Items from a dataset:
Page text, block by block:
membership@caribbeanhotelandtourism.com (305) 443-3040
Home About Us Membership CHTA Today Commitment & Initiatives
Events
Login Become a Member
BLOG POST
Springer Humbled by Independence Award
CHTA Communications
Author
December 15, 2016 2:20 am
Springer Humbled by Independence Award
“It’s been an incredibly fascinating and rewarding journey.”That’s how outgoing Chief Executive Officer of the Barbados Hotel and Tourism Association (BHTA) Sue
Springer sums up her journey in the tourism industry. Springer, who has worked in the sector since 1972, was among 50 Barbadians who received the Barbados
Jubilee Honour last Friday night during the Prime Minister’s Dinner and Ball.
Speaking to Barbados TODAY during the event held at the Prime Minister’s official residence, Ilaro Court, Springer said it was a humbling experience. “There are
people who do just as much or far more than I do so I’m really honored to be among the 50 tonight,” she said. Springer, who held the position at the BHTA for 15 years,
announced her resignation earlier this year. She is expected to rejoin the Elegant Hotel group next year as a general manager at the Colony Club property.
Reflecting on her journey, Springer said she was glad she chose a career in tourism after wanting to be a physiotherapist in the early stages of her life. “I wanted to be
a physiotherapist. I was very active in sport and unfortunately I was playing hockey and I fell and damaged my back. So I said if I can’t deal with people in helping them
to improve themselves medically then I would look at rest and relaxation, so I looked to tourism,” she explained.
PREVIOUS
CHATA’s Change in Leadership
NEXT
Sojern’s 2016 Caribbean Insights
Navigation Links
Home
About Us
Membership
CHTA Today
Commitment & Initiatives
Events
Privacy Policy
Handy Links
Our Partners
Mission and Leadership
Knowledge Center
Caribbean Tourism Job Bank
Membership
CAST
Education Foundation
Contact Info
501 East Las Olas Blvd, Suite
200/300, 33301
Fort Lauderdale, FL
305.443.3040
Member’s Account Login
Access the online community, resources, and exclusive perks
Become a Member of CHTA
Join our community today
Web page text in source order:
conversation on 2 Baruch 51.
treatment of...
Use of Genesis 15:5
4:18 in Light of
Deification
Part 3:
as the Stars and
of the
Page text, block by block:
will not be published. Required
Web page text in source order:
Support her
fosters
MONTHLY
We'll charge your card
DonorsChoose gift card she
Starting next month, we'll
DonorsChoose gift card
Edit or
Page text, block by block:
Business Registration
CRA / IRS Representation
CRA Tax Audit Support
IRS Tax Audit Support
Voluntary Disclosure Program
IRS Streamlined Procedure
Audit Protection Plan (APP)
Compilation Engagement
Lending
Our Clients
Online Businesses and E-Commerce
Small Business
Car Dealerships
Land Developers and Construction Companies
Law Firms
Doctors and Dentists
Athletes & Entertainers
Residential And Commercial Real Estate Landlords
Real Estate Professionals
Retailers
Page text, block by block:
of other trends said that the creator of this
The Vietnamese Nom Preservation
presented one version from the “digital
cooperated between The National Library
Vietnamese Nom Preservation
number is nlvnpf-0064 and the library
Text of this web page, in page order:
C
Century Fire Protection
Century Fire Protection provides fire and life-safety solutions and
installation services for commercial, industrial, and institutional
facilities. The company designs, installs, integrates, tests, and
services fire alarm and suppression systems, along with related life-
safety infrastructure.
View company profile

==

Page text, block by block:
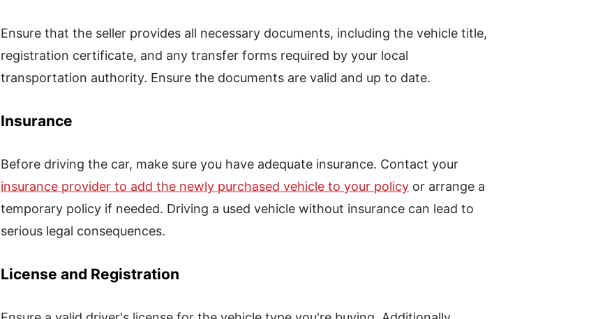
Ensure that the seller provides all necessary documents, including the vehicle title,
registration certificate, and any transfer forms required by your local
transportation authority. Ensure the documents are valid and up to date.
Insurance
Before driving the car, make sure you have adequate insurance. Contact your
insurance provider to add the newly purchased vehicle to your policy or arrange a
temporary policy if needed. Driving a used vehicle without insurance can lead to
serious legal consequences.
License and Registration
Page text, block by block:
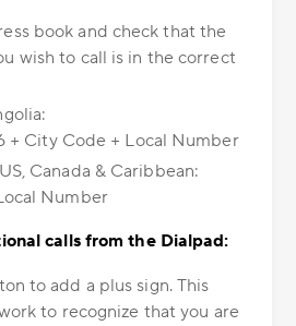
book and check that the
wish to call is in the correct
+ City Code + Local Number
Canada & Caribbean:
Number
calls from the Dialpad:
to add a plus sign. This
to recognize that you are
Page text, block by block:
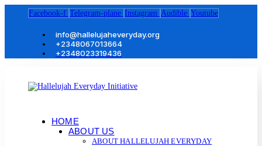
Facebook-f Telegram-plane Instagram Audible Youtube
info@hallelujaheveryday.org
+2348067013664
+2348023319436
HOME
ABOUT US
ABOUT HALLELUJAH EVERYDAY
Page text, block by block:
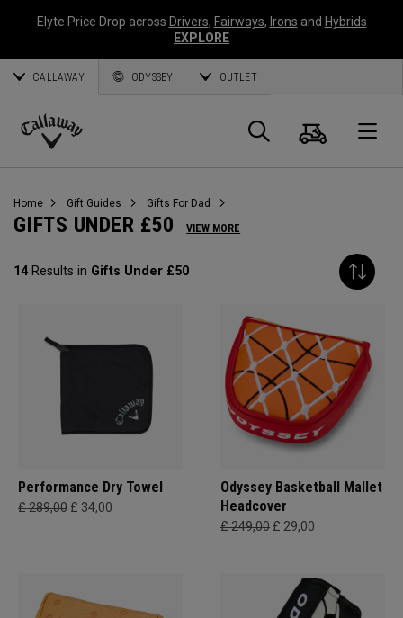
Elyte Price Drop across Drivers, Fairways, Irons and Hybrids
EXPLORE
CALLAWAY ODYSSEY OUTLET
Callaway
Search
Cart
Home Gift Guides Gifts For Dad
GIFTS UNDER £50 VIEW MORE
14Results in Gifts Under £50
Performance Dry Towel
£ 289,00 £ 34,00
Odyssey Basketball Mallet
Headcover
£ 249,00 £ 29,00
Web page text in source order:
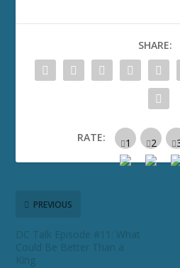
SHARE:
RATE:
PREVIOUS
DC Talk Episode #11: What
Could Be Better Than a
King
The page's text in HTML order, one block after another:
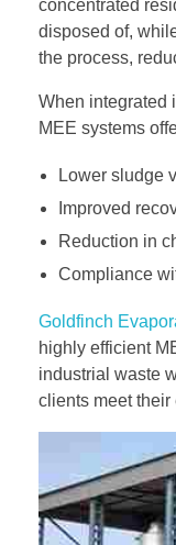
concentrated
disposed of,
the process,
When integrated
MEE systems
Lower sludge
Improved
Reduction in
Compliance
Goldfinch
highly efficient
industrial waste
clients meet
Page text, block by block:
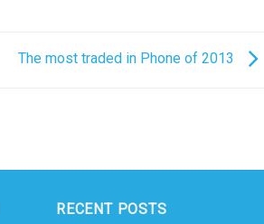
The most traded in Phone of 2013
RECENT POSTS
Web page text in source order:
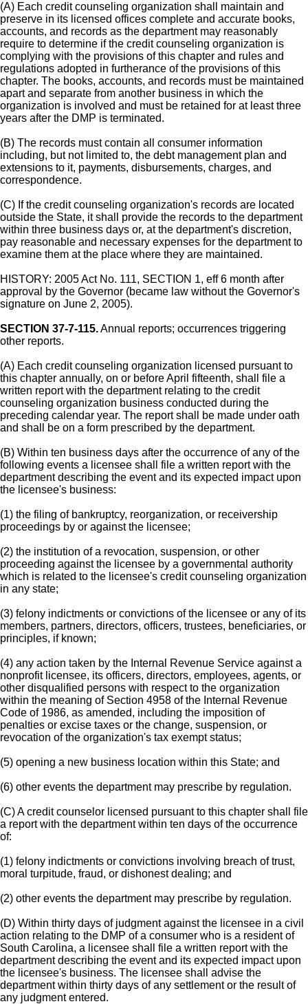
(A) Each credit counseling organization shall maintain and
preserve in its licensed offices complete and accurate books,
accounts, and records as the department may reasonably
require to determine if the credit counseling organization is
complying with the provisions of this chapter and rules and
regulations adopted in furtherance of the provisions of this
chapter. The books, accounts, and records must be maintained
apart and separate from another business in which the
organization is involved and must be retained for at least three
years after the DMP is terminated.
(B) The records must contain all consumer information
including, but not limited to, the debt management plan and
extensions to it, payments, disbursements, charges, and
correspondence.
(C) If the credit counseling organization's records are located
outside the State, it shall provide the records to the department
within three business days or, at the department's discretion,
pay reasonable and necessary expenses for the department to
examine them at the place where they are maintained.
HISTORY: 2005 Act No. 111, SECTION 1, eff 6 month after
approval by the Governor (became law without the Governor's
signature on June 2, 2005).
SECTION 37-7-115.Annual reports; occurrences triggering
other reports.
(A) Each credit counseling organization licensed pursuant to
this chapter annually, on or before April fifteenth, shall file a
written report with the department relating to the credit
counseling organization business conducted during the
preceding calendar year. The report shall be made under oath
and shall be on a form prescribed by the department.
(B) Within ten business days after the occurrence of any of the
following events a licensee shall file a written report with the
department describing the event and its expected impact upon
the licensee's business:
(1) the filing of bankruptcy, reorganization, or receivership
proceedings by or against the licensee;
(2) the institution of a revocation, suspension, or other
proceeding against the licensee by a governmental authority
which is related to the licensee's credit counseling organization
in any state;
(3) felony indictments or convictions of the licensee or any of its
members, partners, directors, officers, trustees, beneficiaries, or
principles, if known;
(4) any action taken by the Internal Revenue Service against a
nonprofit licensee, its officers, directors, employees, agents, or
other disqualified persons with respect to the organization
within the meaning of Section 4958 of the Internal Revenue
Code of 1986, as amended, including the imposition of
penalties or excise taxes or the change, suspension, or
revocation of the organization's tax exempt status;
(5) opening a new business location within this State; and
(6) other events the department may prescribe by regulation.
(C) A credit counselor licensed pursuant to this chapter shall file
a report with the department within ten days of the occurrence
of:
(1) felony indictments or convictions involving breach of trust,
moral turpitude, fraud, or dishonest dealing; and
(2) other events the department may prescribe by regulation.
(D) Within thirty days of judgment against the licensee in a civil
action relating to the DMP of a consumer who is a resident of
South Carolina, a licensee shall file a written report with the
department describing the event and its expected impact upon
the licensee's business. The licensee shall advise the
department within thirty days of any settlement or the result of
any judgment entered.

▸ Instructions for the task
In the entries above, the lines from the one bearing "Century Fire Protection provides" up to and including the one bearing "View company profile" should be transcribed exactly; no other line is wanted.

▸ Answer below
Century Fire Protection provides fire and life-safety solutions and
installation services for commercial, industrial, and institutional
facilities. The company designs, installs, integrates, tests, and
services fire alarm and suppression systems, along with related life-
safety infrastructure.
View company profile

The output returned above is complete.